Records for this task
########

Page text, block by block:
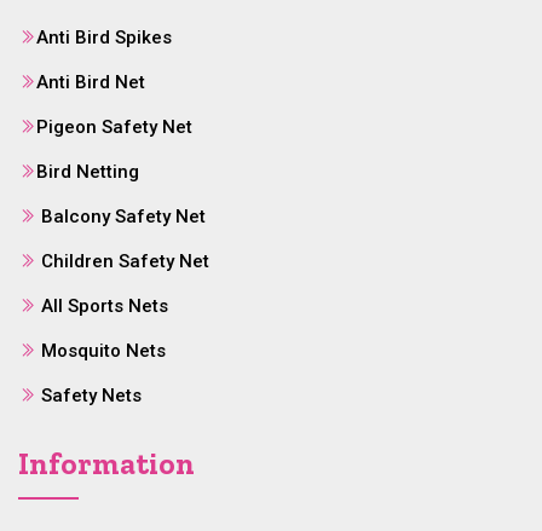
Anti Bird Spikes
Anti Bird Net
Pigeon Safety Net
Bird Netting
Balcony Safety Net
Children Safety Net
All Sports Nets
Mosquito Nets
Safety Nets
Information
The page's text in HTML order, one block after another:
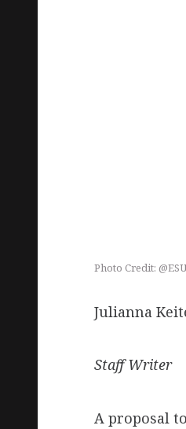
Photo Credit:
Julianna
Staff Writer
A proposal

########

Problem statement
The task requires restating verbatim the lines from the one that holds "The page's text" through the end of the listing, both ends counted, and no pictures.

Result of the exercise
The page's text in HTML order, one block after another:
Photo Credit:
Julianna
Staff Writer
A proposal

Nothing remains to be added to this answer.